- **Records for the task**
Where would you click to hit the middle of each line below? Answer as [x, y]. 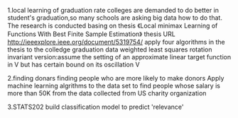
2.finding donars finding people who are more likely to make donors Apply [116, 78]
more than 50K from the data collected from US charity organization [107, 93]
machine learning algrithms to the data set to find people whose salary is [114, 85]
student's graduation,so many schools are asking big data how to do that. [115, 18]
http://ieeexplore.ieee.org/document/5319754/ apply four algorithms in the [116, 42]
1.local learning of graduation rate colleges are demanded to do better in [113, 10]
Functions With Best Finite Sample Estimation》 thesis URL [91, 34]
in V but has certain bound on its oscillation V [74, 64]

- **Required action**
Begin with the line that contains "student's graduation,so many" and quote each line after it exactly, stopping after the last line of the data.

- **Result**
student's graduation,so many schools are asking big data how to do that. [115, 18]
http://ieeexplore.ieee.org/document/5319754/ apply four algorithms in the [116, 42]
1.local learning of graduation rate colleges are demanded to do better in [113, 10]
Functions With Best Finite Sample Estimation》 thesis URL [91, 34]
in V but has certain bound on its oscillation V [74, 64]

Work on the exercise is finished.